WORK REQUIRED
Write out every entry, unchanged. Skip any picture.

Saved data entries
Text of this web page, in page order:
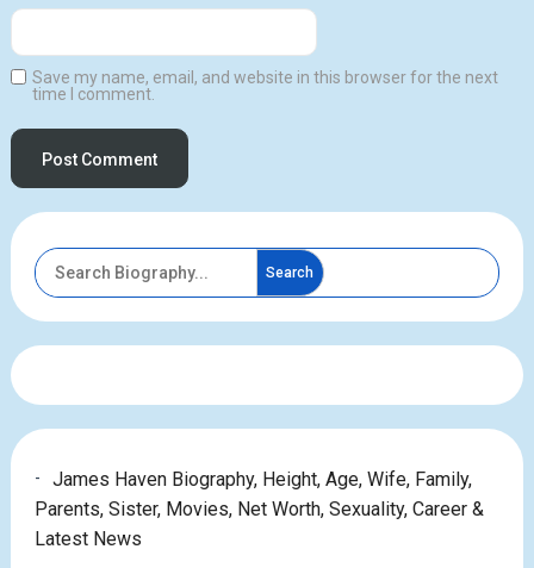
Save my name, email, and website in this browser for the next
time I comment.
Search
James Haven Biography, Height, Age, Wife, Family,
Parents, Sister, Movies, Net Worth, Sexuality, Career &
Latest News
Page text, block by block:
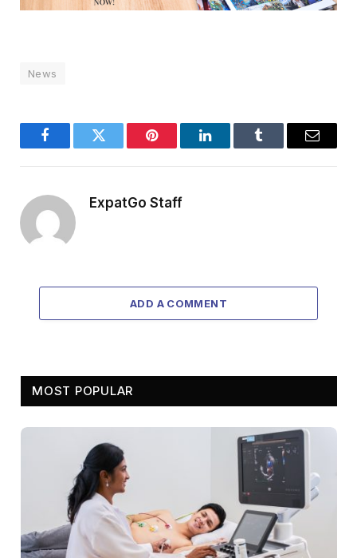
News
FacebookTwitter Pinterest LinkedInTumblr Email
ExpatGo Staff
ADD A COMMENT
MOST POPULAR

RESPONSE BELOW
Text of this web page, in page order:
Save my name, email, and website in this browser for the next
time I comment.
Search
James Haven Biography, Height, Age, Wife, Family,
Parents, Sister, Movies, Net Worth, Sexuality, Career &
Latest News
Page text, block by block:
News
FacebookTwitter Pinterest LinkedInTumblr Email
ExpatGo Staff
ADD A COMMENT
MOST POPULAR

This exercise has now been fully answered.